*About this task:*
Restate the data below word for word, and let no image into your version.

*Record excerpts:*
"""

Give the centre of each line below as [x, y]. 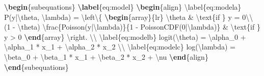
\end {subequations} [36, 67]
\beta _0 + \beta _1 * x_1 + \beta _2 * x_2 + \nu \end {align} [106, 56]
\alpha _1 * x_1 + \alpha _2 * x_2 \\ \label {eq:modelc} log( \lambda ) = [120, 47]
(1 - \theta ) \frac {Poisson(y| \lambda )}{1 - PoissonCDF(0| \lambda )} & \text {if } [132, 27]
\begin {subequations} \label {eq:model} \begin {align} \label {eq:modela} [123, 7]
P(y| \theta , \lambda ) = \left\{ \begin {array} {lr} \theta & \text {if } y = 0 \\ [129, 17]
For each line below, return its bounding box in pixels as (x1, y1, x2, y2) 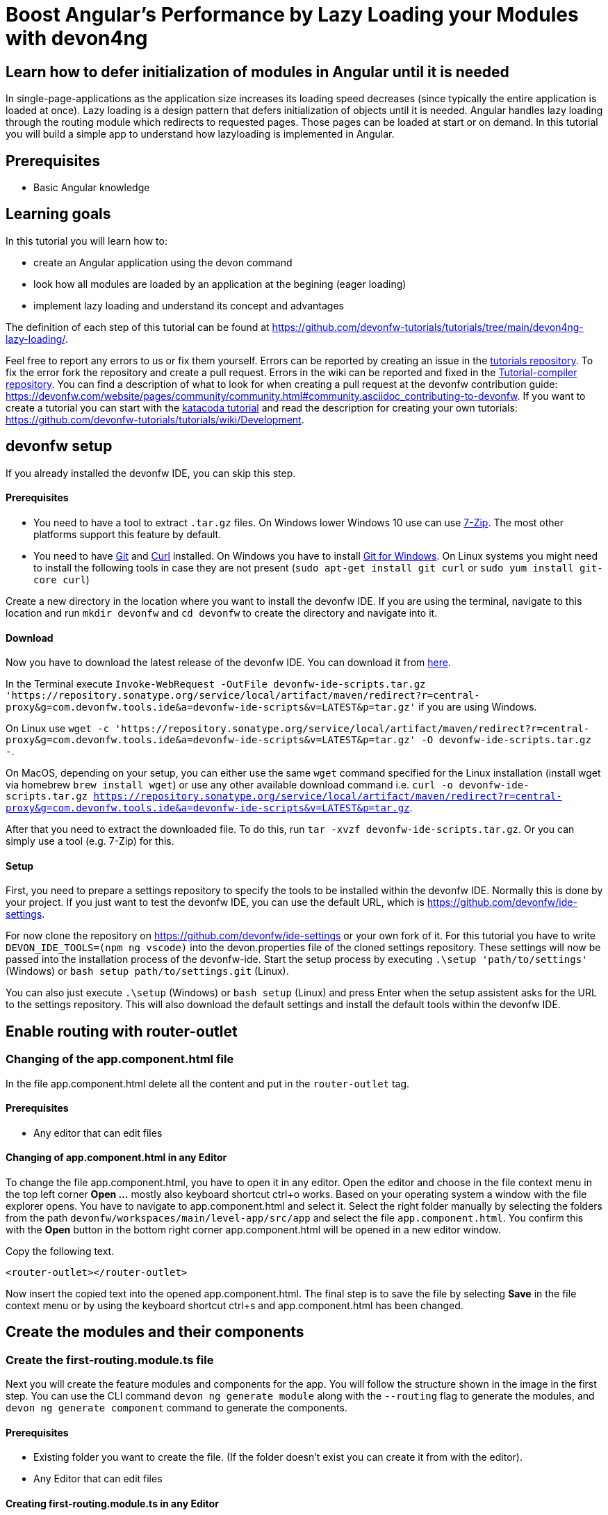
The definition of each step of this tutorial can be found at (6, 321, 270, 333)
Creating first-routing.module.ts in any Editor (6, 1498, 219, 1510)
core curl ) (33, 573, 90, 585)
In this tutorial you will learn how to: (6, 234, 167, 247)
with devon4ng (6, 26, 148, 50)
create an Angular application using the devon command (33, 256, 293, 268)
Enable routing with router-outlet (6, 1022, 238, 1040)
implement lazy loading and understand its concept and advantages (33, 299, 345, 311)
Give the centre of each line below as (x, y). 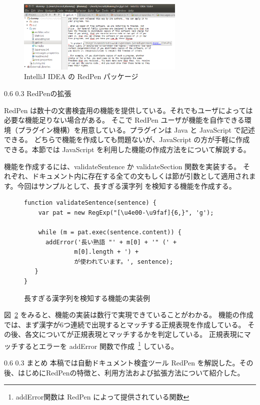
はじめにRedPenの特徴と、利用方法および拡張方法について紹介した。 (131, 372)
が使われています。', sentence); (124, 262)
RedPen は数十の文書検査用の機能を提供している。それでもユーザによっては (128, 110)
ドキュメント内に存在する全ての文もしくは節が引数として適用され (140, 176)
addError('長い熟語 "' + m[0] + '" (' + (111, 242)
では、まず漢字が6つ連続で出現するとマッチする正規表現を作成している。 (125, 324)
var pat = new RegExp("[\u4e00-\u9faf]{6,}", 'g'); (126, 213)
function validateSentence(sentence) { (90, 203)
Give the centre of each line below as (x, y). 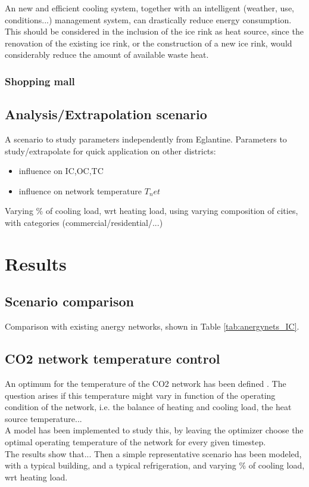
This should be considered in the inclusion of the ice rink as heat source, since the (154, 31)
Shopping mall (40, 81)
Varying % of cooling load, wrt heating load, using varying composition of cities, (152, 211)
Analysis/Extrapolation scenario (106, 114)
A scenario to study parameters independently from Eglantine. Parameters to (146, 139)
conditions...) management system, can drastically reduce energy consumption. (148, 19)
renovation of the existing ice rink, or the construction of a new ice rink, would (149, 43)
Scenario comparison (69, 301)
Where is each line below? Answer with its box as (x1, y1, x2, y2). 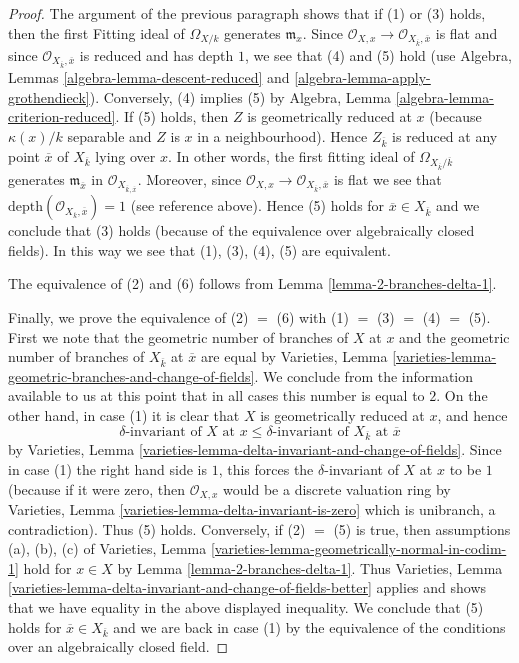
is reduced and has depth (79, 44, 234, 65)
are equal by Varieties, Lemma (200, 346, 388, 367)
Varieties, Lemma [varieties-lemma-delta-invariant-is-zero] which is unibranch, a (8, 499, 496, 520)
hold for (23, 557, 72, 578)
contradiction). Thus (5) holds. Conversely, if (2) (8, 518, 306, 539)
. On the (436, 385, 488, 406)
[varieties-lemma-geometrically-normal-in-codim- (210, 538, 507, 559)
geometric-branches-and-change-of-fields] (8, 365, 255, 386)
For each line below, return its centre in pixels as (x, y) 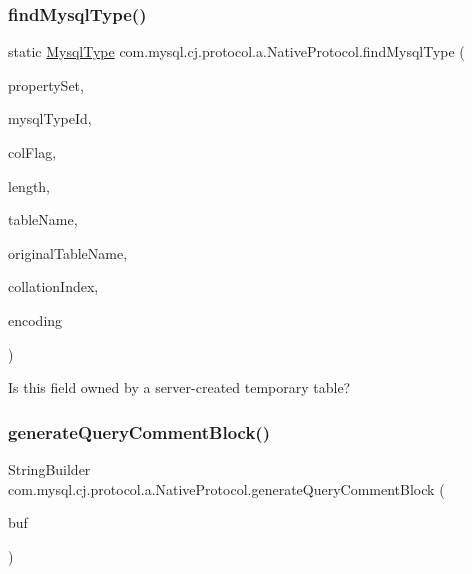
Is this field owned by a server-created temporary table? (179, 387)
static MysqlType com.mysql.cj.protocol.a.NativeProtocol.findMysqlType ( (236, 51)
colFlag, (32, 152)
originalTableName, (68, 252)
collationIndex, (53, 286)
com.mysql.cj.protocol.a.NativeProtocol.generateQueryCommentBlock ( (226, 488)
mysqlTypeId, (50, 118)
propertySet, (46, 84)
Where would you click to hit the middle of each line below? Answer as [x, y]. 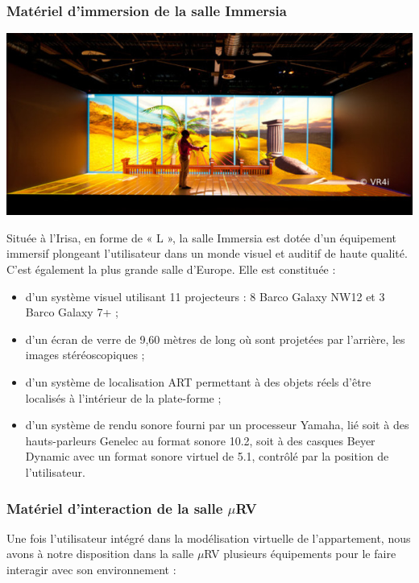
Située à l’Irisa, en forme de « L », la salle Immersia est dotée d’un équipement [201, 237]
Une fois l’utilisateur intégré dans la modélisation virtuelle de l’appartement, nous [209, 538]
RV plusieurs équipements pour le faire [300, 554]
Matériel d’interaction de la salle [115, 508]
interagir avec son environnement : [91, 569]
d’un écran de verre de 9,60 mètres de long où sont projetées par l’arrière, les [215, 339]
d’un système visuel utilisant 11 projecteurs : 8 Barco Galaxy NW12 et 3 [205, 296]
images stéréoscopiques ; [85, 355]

"""

*Task result:*
Give the centre of each line below as [x, y]. 
\end {subequations} [36, 67]
\beta _0 + \beta _1 * x_1 + \beta _2 * x_2 + \nu \end {align} [106, 56]
\alpha _1 * x_1 + \alpha _2 * x_2 \\ \label {eq:modelc} log( \lambda ) = [120, 47]
(1 - \theta ) \frac {Poisson(y| \lambda )}{1 - PoissonCDF(0| \lambda )} & \text {if } [132, 27]
\begin {subequations} \label {eq:model} \begin {align} \label {eq:modela} [123, 7]
P(y| \theta , \lambda ) = \left\{ \begin {array} {lr} \theta & \text {if } y = 0 \\ [129, 17]
For each line below, return its bounding box in pixels as (x1, y1, x2, y2) 
The definition of each step of this tutorial can be found at (6, 321, 270, 333)
Creating first-routing.module.ts in any Editor (6, 1498, 219, 1510)
core curl ) (33, 573, 90, 585)
In this tutorial you will learn how to: (6, 234, 167, 247)
with devon4ng (6, 26, 148, 50)
create an Angular application using the devon command (33, 256, 293, 268)
Enable routing with router-outlet (6, 1022, 238, 1040)
implement lazy loading and understand its concept and advantages (33, 299, 345, 311)
Give the centre of each line below as (x, y). 
はじめにRedPenの特徴と、利用方法および拡張方法について紹介した。 (131, 372)
が使われています。', sentence); (124, 262)
RedPen は数十の文書検査用の機能を提供している。それでもユーザによっては (128, 110)
ドキュメント内に存在する全ての文もしくは節が引数として適用され (140, 176)
addError('長い熟語 "' + m[0] + '" (' + (111, 242)
では、まず漢字が6つ連続で出現するとマッチする正規表現を作成している。 (125, 324)
var pat = new RegExp("[\u4e00-\u9faf]{6,}", 'g'); (126, 213)
function validateSentence(sentence) { (90, 203)
Give the centre of each line below as (x, y). 
This should be considered in the inclusion of the ice rink as heat source, since the (154, 31)
Shopping mall (40, 81)
Varying % of cooling load, wrt heating load, using varying composition of cities, (152, 211)
Analysis/Extrapolation scenario (106, 114)
A scenario to study parameters independently from Eglantine. Parameters to (146, 139)
conditions...) management system, can drastically reduce energy consumption. (148, 19)
renovation of the existing ice rink, or the construction of a new ice rink, would (149, 43)
Scenario comparison (69, 301)
Where is each line below? Answer with its box as (x1, y1, x2, y2). 
is reduced and has depth (79, 44, 234, 65)
are equal by Varieties, Lemma (200, 346, 388, 367)
Varieties, Lemma [varieties-lemma-delta-invariant-is-zero] which is unibranch, a (8, 499, 496, 520)
hold for (23, 557, 72, 578)
contradiction). Thus (5) holds. Conversely, if (2) (8, 518, 306, 539)
. On the (436, 385, 488, 406)
[varieties-lemma-geometrically-normal-in-codim- (210, 538, 507, 559)
geometric-branches-and-change-of-fields] (8, 365, 255, 386)
For each line below, return its centre in pixels as (x, y) 
Is this field owned by a server-created temporary table? (179, 387)
static MysqlType com.mysql.cj.protocol.a.NativeProtocol.findMysqlType ( (236, 51)
colFlag, (32, 152)
originalTableName, (68, 252)
collationIndex, (53, 286)
com.mysql.cj.protocol.a.NativeProtocol.generateQueryCommentBlock ( (226, 488)
mysqlTypeId, (50, 118)
propertySet, (46, 84)
Where would you click to hit the middle of each line below? Answer as [x, y]. 
Située à l’Irisa, en forme de « L », la salle Immersia est dotée d’un équipement [201, 237]
Une fois l’utilisateur intégré dans la modélisation virtuelle de l’appartement, nous [209, 538]
RV plusieurs équipements pour le faire [300, 554]
Matériel d’interaction de la salle [115, 508]
interagir avec son environnement : [91, 569]
d’un écran de verre de 9,60 mètres de long où sont projetées par l’arrière, les [215, 339]
d’un système visuel utilisant 11 projecteurs : 8 Barco Galaxy NW12 et 3 [205, 296]
images stéréoscopiques ; [85, 355]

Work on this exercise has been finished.